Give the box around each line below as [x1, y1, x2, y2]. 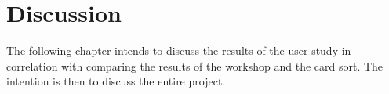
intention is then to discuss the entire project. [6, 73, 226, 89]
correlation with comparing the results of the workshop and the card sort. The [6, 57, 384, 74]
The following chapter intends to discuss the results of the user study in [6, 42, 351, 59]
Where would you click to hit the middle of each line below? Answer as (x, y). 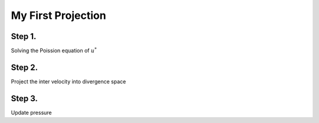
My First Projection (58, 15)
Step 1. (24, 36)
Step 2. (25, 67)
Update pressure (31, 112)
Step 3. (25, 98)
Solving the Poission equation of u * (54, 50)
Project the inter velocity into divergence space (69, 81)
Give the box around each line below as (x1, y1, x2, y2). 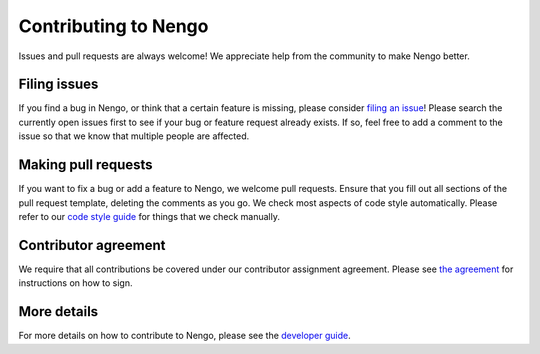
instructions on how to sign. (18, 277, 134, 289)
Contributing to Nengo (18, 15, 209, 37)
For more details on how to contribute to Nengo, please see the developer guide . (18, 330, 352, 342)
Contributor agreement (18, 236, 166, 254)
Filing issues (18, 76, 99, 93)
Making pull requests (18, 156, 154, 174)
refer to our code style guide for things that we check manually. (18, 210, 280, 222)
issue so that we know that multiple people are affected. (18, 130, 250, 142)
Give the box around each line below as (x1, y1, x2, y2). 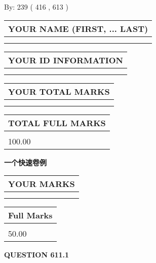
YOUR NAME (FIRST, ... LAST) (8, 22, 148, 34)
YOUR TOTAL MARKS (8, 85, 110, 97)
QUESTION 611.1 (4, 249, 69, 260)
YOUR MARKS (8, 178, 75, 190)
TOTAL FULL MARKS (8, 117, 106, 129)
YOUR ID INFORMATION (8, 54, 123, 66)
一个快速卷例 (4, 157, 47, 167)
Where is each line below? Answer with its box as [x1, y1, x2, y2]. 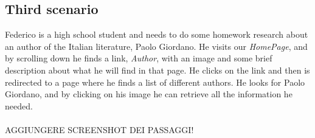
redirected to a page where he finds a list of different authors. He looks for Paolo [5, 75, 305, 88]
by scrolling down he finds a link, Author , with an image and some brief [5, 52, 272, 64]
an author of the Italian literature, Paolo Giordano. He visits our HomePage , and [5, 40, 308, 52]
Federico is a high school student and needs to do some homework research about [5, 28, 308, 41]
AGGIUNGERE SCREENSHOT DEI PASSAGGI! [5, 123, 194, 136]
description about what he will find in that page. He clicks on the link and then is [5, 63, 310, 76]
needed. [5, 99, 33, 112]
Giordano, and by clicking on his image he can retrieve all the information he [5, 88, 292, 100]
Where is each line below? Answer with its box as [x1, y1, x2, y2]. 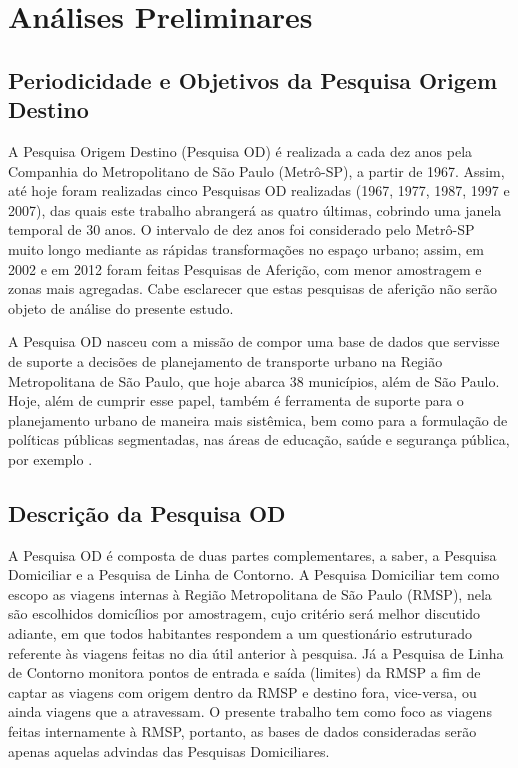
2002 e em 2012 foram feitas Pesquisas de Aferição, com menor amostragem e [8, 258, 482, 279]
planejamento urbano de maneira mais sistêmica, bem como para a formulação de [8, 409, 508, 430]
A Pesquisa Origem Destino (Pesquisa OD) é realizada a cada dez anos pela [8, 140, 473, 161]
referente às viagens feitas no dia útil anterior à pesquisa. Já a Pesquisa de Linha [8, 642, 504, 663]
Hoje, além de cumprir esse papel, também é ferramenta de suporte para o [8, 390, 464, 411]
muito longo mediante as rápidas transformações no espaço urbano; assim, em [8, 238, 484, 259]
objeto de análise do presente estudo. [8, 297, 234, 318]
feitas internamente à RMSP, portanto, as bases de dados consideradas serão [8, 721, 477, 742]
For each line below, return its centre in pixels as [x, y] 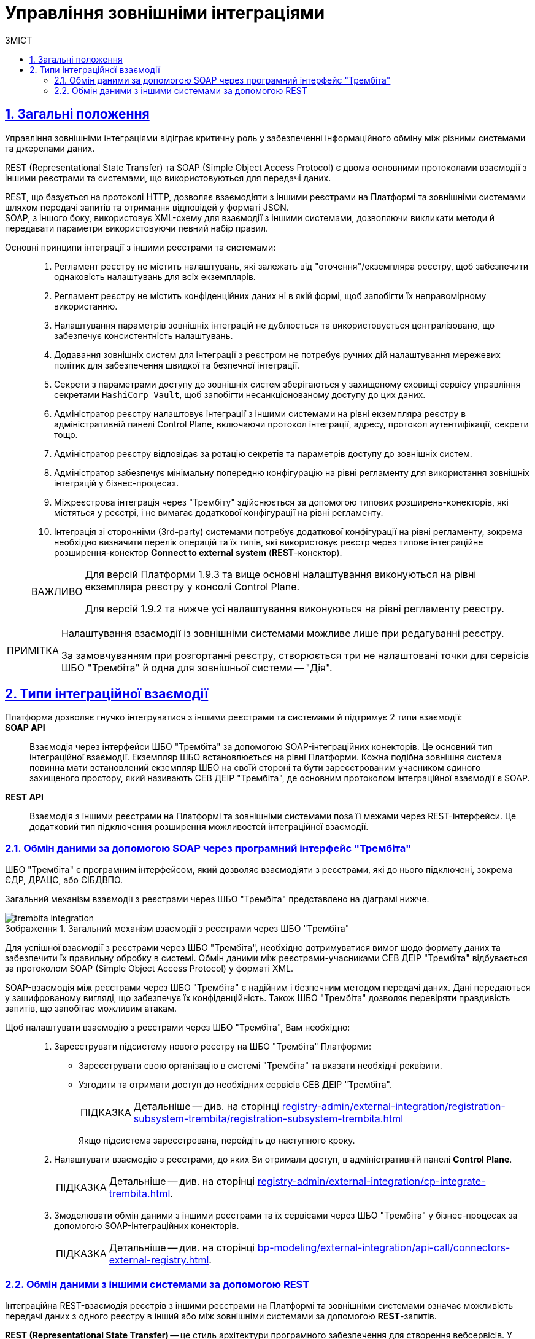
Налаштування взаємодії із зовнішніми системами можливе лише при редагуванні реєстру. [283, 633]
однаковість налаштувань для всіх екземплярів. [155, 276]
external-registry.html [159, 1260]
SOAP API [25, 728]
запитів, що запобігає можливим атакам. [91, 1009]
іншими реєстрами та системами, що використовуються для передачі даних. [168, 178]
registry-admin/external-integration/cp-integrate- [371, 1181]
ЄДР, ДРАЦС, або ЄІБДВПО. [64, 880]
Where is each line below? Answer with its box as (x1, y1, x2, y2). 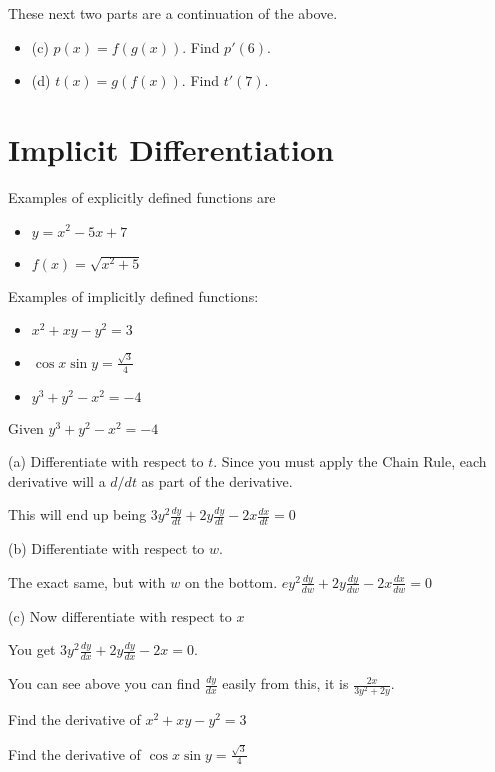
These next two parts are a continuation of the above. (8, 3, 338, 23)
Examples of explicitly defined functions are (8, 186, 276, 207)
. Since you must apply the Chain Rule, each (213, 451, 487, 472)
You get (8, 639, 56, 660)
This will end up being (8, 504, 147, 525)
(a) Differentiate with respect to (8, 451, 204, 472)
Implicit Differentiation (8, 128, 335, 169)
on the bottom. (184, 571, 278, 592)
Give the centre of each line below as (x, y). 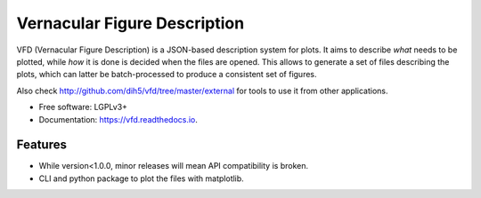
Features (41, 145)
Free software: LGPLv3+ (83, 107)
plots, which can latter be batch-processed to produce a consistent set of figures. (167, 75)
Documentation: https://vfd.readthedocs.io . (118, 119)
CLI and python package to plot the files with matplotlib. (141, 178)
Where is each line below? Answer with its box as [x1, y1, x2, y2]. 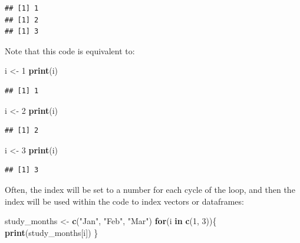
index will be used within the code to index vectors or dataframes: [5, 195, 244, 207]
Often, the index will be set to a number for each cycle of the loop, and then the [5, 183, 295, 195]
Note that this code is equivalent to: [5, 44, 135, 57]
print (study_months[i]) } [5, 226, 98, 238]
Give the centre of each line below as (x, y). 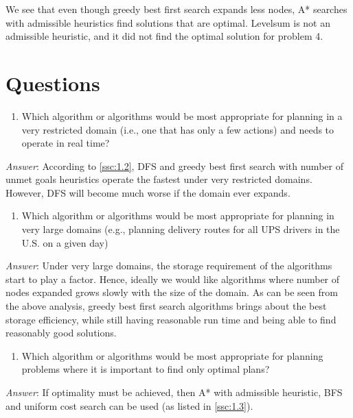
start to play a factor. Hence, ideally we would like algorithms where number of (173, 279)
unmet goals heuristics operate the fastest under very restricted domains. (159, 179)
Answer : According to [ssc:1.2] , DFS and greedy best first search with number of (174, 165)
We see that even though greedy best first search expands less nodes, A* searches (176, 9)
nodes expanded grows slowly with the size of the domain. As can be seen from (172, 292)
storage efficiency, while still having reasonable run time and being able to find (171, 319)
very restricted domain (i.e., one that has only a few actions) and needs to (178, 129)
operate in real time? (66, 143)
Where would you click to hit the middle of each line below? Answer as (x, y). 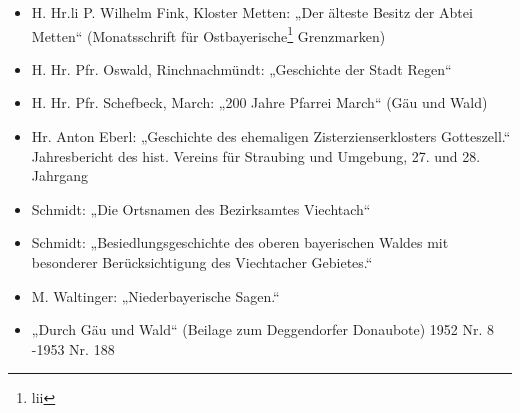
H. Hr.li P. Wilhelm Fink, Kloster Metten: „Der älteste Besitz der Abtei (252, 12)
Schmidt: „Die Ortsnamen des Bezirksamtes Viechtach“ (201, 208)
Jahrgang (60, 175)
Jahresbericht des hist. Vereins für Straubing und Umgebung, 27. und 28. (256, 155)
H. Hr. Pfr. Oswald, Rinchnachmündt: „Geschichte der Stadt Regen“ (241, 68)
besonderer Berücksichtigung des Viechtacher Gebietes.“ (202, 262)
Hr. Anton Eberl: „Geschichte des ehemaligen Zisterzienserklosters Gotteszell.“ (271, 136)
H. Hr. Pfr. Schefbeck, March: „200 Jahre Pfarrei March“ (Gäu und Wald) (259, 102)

WHAT THE TASK REQUIRES: Leaving out each picture, repeat exactly the lines above from the one that contains "index will be used" through the one that contains "Jahresbericht des hist.".

EXERCISE SOLUTION:
index will be used within the code to index vectors or dataframes: [5, 195, 244, 207]
Often, the index will be set to a number for each cycle of the loop, and then the [5, 183, 295, 195]
Note that this code is equivalent to: [5, 44, 135, 57]
print (study_months[i]) } [5, 226, 98, 238]
Give the centre of each line below as (x, y). 
start to play a factor. Hence, ideally we would like algorithms where number of (173, 279)
unmet goals heuristics operate the fastest under very restricted domains. (159, 179)
Answer : According to [ssc:1.2] , DFS and greedy best first search with number of (174, 165)
We see that even though greedy best first search expands less nodes, A* searches (176, 9)
nodes expanded grows slowly with the size of the domain. As can be seen from (172, 292)
storage efficiency, while still having reasonable run time and being able to find (171, 319)
very restricted domain (i.e., one that has only a few actions) and needs to (178, 129)
operate in real time? (66, 143)
Where would you click to hit the middle of each line below? Answer as (x, y). 
H. Hr.li P. Wilhelm Fink, Kloster Metten: „Der älteste Besitz der Abtei (252, 12)
Schmidt: „Die Ortsnamen des Bezirksamtes Viechtach“ (201, 208)
Jahrgang (60, 175)
Jahresbericht des hist. Vereins für Straubing und Umgebung, 27. und 28. (256, 155)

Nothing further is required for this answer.